SUPPLIED DATA:
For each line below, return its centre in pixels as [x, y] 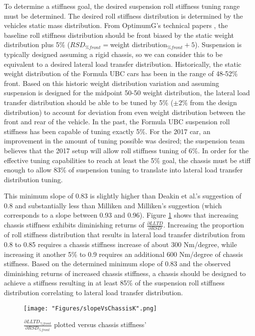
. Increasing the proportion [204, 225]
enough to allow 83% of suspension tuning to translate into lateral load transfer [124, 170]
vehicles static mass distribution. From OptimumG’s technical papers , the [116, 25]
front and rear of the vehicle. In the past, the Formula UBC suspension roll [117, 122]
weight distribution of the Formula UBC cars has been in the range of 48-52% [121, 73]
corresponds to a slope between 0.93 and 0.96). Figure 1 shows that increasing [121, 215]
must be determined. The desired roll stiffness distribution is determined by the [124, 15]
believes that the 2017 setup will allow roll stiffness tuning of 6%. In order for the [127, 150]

==

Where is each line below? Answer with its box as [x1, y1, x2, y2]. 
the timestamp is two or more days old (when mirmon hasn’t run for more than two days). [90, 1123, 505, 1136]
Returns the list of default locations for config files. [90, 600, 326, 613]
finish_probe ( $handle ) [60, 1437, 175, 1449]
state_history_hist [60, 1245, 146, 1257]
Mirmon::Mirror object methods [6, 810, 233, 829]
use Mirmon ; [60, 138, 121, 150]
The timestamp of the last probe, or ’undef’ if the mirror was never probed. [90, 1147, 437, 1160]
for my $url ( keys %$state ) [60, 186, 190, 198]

* * *

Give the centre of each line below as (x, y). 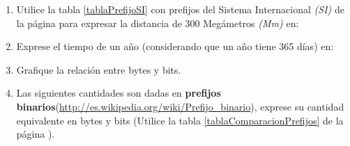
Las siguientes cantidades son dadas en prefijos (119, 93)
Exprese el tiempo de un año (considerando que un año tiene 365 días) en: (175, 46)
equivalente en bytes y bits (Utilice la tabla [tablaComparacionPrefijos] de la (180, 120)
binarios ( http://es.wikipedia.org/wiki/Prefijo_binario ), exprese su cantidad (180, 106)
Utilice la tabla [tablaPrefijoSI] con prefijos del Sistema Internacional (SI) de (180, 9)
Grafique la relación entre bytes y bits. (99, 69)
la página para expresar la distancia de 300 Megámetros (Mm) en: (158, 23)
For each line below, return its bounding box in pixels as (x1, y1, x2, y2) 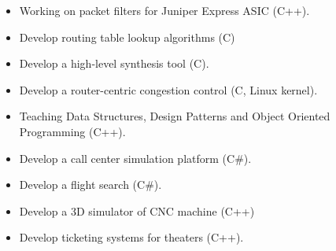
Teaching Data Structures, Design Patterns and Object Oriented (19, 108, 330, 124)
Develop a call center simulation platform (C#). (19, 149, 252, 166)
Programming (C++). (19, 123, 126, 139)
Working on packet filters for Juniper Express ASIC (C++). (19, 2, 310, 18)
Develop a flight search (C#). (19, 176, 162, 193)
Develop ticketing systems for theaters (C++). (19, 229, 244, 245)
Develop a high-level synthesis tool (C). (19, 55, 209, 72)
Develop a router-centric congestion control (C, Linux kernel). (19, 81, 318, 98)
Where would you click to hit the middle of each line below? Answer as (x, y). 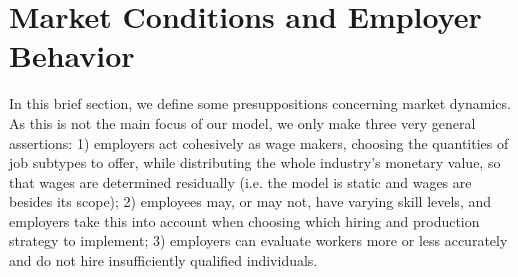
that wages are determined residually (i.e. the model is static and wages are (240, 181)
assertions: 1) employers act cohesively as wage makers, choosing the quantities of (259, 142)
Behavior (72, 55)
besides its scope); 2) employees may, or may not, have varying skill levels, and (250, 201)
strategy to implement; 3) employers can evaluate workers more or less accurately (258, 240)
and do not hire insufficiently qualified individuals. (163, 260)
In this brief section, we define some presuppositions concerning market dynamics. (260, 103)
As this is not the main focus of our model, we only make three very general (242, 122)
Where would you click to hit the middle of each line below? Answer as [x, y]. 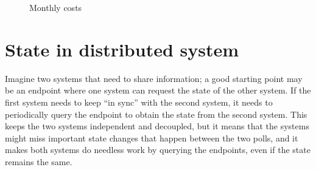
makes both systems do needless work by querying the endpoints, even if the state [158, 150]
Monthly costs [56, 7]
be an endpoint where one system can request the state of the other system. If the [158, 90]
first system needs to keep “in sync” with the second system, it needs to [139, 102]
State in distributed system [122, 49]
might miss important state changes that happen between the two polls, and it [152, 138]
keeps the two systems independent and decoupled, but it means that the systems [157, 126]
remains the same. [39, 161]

TASK INSTRUCTIONS:
Restate word for word the lines of the data above, starting at the line containing "finish_probe ( $handle" and ending at the line containing "for my $url", both included, and nothing more.

OUTPUT OF THE TASK:
finish_probe ( $handle ) [60, 1437, 175, 1449]
state_history_hist [60, 1245, 146, 1257]
Mirmon::Mirror object methods [6, 810, 233, 829]
use Mirmon ; [60, 138, 121, 150]
The timestamp of the last probe, or ’undef’ if the mirror was never probed. [90, 1147, 437, 1160]
for my $url ( keys %$state ) [60, 186, 190, 198]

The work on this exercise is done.